Telemetry User Manual

The cloudmesh.ai.common.telemetry module provides a standardized way to record and emit performance metrics, system state, and event data during the execution of AI workloads. This data is essential for benchmarking, debugging, and monitoring the efficiency of AI models.

Overview

The Telemetry class acts as the primary interface for recording data. It supports emitting metrics to various backends (such as JSONL files or SQLite databases), allowing for both real-time monitoring and post-hoc analysis.

Key Features

Flexible Metric Emission: Record scalar values, dictionaries of metrics, and status updates.
Automatic Context Capture: Automatically captures system information (CPU, GPU, RAM) and user context when emitting telemetry.
Pluggable Backends: Support for multiple storage formats to balance between performance (JSONL) and queryability (SQLite).
Async Support: Designed to work within asynchronous workflows common in AI service implementations.

Usage Guide

Basic Telemetry Emission

To record a metric, instantiate the Telemetry class and use the emit method.

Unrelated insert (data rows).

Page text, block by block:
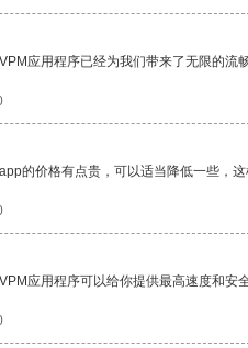
应用程序已经为我们带来了无限的流
的价格有点贵，可以适当降低一些，这
应用程序可以给你提供最高速度和安
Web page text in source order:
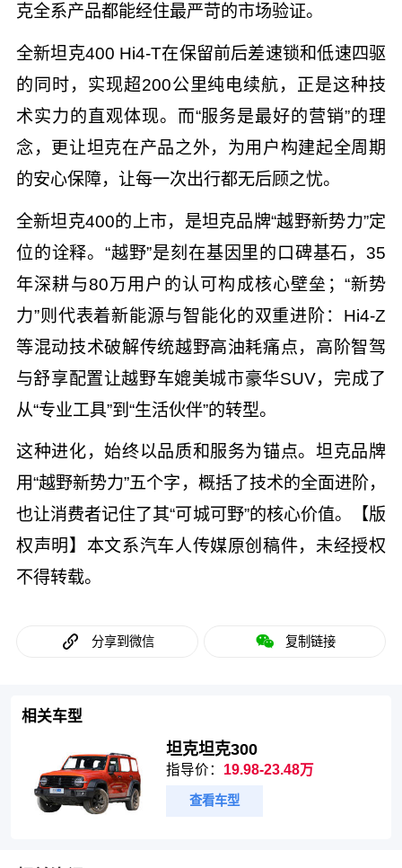
克全系产品都能经住最严苛的市场验证。
全新坦克400 Hi4-T在保留前后差速锁和低速四驱
的同时，实现超200公里纯电续航，正是这种技
术实力的直观体现。而“服务是最好的营销”的理
念，更让坦克在产品之外，为用户构建起全周期
的安心保障，让每一次出行都无后顾之忧。
全新坦克400的上市，是坦克品牌“越野新势力”定
位的诠释。“越野”是刻在基因里的口碑基石，35
年深耕与80万用户的认可构成核心壁垒；“新势
力”则代表着新能源与智能化的双重进阶：Hi4-Z
等混动技术破解传统越野高油耗痛点，高阶智驾
与舒享配置让越野车媲美城市豪华SUV，完成了
从“专业工具”到“生活伙伴”的转型。
这种进化，始终以品质和服务为锚点。坦克品牌
用“越野新势力”五个字，概括了技术的全面进阶，
也让消费者记住了其“可城可野”的核心价值。【版
权声明】本文系汽车人传媒原创稿件，未经授权
不得转载。
分享到微信 复制链接
相关车型
坦克坦克300
指导价： 19.98-23.48万
查看车型
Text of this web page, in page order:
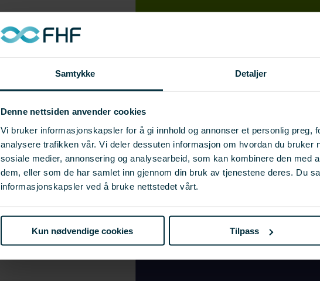
Samtykke Detaljer
Denne nettsiden anvender cookies
Vi bruker informasjonskapsler for å gi innhold og annonser et personlig preg,
analysere trafikken vår. Vi deler dessuten informasjon om hvordan du bruker
sosiale medier, annonsering og analysearbeid, som kan kombinere den med
dem, eller som de har samlet inn gjennom din bruk av tjenestene deres. Du
informasjonskapsler ved å bruke nettstedet vårt.
Kun nødvendige cookies Tilpass
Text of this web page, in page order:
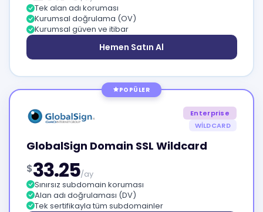
Tek alan adı koruması
Kurumsal doğrulama (OV)
Kurumsal güven ve itibar
Hemen Satın Al
POPÜLER
Enterprise
WILDCARD
GlobalSign Domain SSL Wildcard
$33.25/ay
Sınırsız subdomain koruması
Alan adı doğrulaması (DV)
Tek sertifikayla tüm subdomainler

from cloudmesh.ai.common.telemetry import Telemetry

t = Telemetry()

# Emit a simple metric
t.emit(metric="inference_latency", value=0.125, status="completed")

# Emit multiple metrics at once
t.emit(metrics={"tokens_per_sec": 45.2, "gpu_util": 88}, status="completed")

Recording Events

Events are used to mark specific milestones in a process (e.g., "model_loaded", "request_received").

from cloudmesh.ai.common.telemetry import Telemetry

t = Telemetry()
t.emit(event="model_load_start", status="started")
# ... load model ...
t.emit(event="model_load_end", status="completed")

Configuring the Backend

You can specify where the telemetry data should be stored.

from cloudmesh.ai.common.telemetry import Telemetry

# Store telemetry in a SQLite database for easier querying
t = Telemetry(backend="sqlite", path="telemetry.db")
t.emit(metric="accuracy", value=0.92)

API Reference

Refer to the auto-generated API documentation for detailed method signatures and backend configuration options.